RECORDS FOR THE EXERCISE
=== Section Start ===
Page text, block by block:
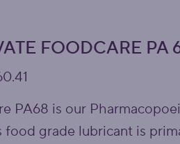
FOODCARE PA
PA68 is our
food grade lubricant is
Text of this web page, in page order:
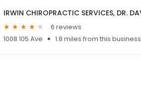
6 reviews
1008 105 Ave
1.8 miles from this business
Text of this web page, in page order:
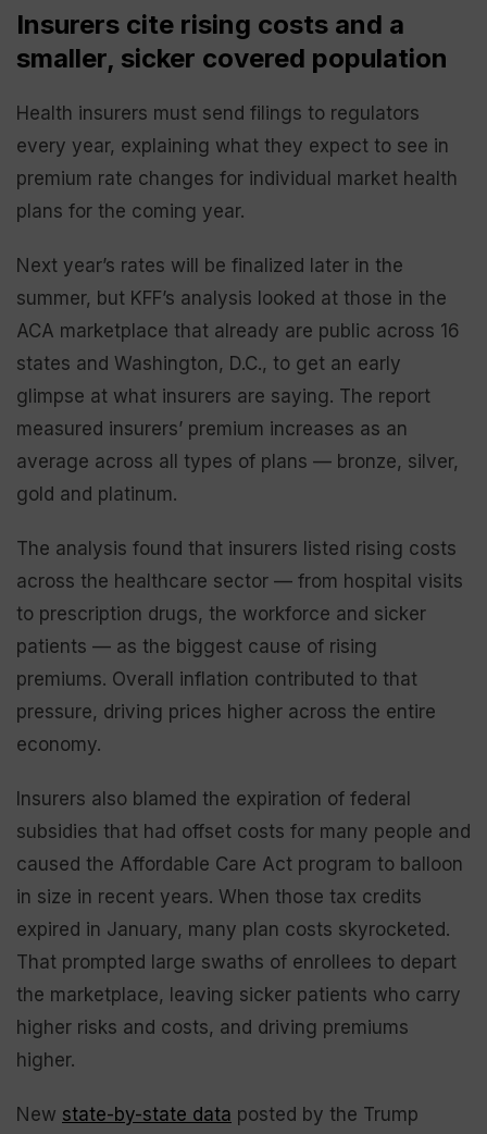
Insurers cite rising costs and a
smaller, sicker covered population
Health insurers must send filings to regulators
every year, explaining what they expect to see in
premium rate changes for individual market health
plans for the coming year.
Next year’s rates will be finalized later in the
summer, but KFF’s analysis looked at those in the
ACA marketplace that already are public across 16
states and Washington, D.C., to get an early
glimpse at what insurers are saying. The report
measured insurers’ premium increases as an
average across all types of plans — bronze, silver,
gold and platinum.
The analysis found that insurers listed rising costs
across the healthcare sector — from hospital visits
to prescription drugs, the workforce and sicker
patients — as the biggest cause of rising
premiums. Overall inflation contributed to that
pressure, driving prices higher across the entire
economy.
Insurers also blamed the expiration of federal
subsidies that had offset costs for many people and
caused the Affordable Care Act program to balloon
in size in recent years. When those tax credits
expired in January, many plan costs skyrocketed.
That prompted large swaths of enrollees to depart
the marketplace, leaving sicker patients who carry
higher risks and costs, and driving premiums
higher.
New state-by-state data posted by the Trump
=== Section End ===
WHAT IS REQUIRED
Your answer must be an exact copy of the records above, with every picture left out.

PROBLEM SOLUTION
Page text, block by block:
FOODCARE PA
PA68 is our
food grade lubricant is
Text of this web page, in page order:
6 reviews
1008 105 Ave
1.8 miles from this business
Text of this web page, in page order:
Insurers cite rising costs and a
smaller, sicker covered population
Health insurers must send filings to regulators
every year, explaining what they expect to see in
premium rate changes for individual market health
plans for the coming year.
Next year’s rates will be finalized later in the
summer, but KFF’s analysis looked at those in the
ACA marketplace that already are public across 16
states and Washington, D.C., to get an early
glimpse at what insurers are saying. The report
measured insurers’ premium increases as an
average across all types of plans — bronze, silver,
gold and platinum.
The analysis found that insurers listed rising costs
across the healthcare sector — from hospital visits
to prescription drugs, the workforce and sicker
patients — as the biggest cause of rising
premiums. Overall inflation contributed to that
pressure, driving prices higher across the entire
economy.
Insurers also blamed the expiration of federal
subsidies that had offset costs for many people and
caused the Affordable Care Act program to balloon
in size in recent years. When those tax credits
expired in January, many plan costs skyrocketed.
That prompted large swaths of enrollees to depart
the marketplace, leaving sicker patients who carry
higher risks and costs, and driving premiums
higher.
New state-by-state data posted by the Trump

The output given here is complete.